Ms.Delftdijk.

Op 1 augustus 1947, 21 April en 16 Augustus heb ik het twijfelachtige genoegen mogen smaken om als 3e wtk de monsterrol te mogen tekenen voor het motorschip Delftdijk.

Terugblikkend op die reizen vraag ik mij nu in stilte af of wij (de Wtks) ze wel allemaal goed op een rijtje hadden zitten. Eén reis, á la bonne heure, maar daarna nog eens vrijwillig de monsterrol tekenen voor die drijvende werkwinkel, dat moet aan waanzin hebben gegrensd ! Er waren echter machinekamer personeels leden die nog gekker waren dan ik, die schijnbaar verliefd waren op dat stelletje uitgevaren machines die alléén maar fit waren voor de schroothoop. "Harland and Wolf Long Stroke Engines with blast injection", om die krengen beter te leren kennen ben ik nog zo gek geweest om 2 studie boeken van Sothern te kopen waarin deze gedrochten uitvoerig beschreven zijn.

De eerste reis begon al goed. Nadat wij buiten de Hoek van Holland de loods hadden afgegeven, liep een door Wilton Feyenoord vernieuwd krukmetaal warm. Alles aan die machines was overdreven zwaar uitgevoerd. Een krukpenmetaal"tje" verwisselen op een slingerend schip was dan ook bepaald geen geintje. Tot de minder uitverkorenen behorende werd ik uitgekozen de krukpen van alle witmetaal te ontdoen, met vijl, schrapper en schuurlinnen werd ik het druipende carter in gejaagd.

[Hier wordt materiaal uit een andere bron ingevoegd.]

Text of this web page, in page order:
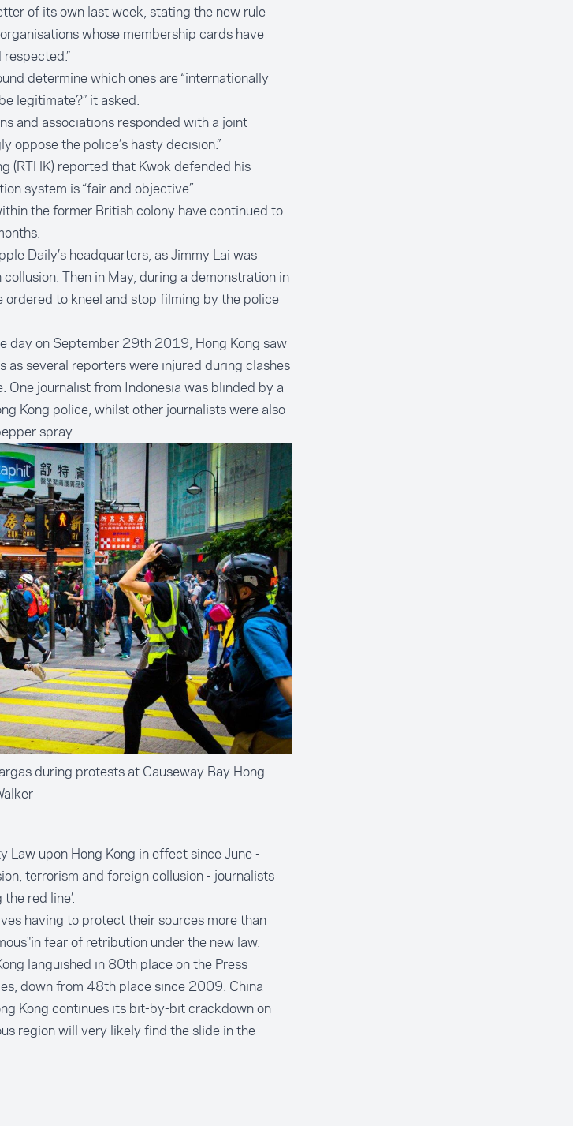
of its own last week, stating the new rule
whose membership cards have
determine which ones are “internationally
legitimate?” it asked.
and associations responded with a joint
oppose the police’s hasty decision.”
(RTHK) reported that Kwok defended his
system is “fair and objective”.
the former British colony have continued to
Daily’s headquarters, as Jimmy Lai was
Then in May, during a demonstration in
to kneel and stop filming by the police
day on September 29th 2019, Hong Kong saw
as several reporters were injured during clashes
One journalist from Indonesia was blinded by a
Kong police, whilst other journalists were also
spray.
during protests at Causeway Bay Hong
Law upon Hong Kong in effect since June -
terrorism and foreign collusion - journalists
red line’.
having to protect their sources more than
fear of retribution under the new law.
languished in 80th place on the Press
down from 48th place since 2009. China
Kong continues its bit-by-bit crackdown on
region will very likely find the slide in the

Zo’n kruk pellen was in mijn ogen nu niet bepaald het werk waarvoor ik mijn diploma B als scheepswerktuigkundige had gehaald en ik vroeg mij zelf dan ook af waarom ik mijzelf hiervoor liet gebruiken. Als zo’n karwei achter de rug was en je wrong je overall uit dan druppelde er een zwarte olieachtige brei uit. Er gebeurde op dat schip dingen waar de Lieve Goden geen brood van lustten, om een paar voorbeelden te noemen: Uitlaten van hulpmotoren roodheet tot in de schoorsteen. Zuigers van hulpmotoren die het carter uit kwamen vliegen (drie op één reis). Oververhitte tunnelblokken. Warmlopende leibanen van de hoofd compressors. Legpuzzles van kruiskopmetalen. Horizontaal doormidden gebroken zuiger van een hoofdmotor. Lekke koelspiralen van de hoofd compressors etc. etc. Als wij na zo’n martelgang in Cristobal afmeerden, werden gelijk alle carterdeuren opengegooid en moesten alle bouten en moeren in het carter gecontroleerd worden. Bepaald geen plezierig werk in dat druipende carter waar overal de zwarte stinkende olie zijkheet naar beneden droop.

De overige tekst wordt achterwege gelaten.